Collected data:
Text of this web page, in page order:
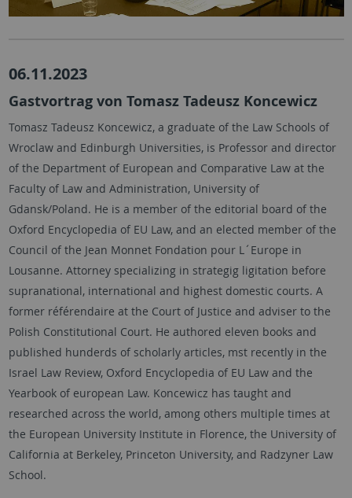
06.11.2023
Gastvortrag von Tomasz Tadeusz Koncewicz
Tomasz Tadeusz Koncewicz, a graduate of the Law Schools of
Wroclaw and Edinburgh Universities, is Professor and director
of the Department of European and Comparative Law at the
Faculty of Law and Administration, University of
Gdansk/Poland. He is a member of the editorial board of the
Oxford Encyclopedia of EU Law, and an elected member of the
Council of the Jean Monnet Fondation pour L´Europe in
Lousanne. Attorney specializing in strategig ligitation before
supranational, international and highest domestic courts. A
former référendaire at the Court of Justice and adviser to the
Polish Constitutional Court. He authored eleven books and
published hunderds of scholarly articles, mst recently in the
Israel Law Review, Oxford Encyclopedia of EU Law and the
Yearbook of european Law. Koncewicz has taught and
researched across the world, among others multiple times at
the European University Institute in Florence, the University of
California at Berkeley, Princeton University, and Radzyner Law
School.

* _Exercise_:
Your answer should hold every line of the entries that contains the string "Koncewicz".

* _Response_:
Gastvortrag von Tomasz Tadeusz Koncewicz
Tomasz Tadeusz Koncewicz, a graduate of the Law Schools of
Yearbook of european Law. Koncewicz has taught and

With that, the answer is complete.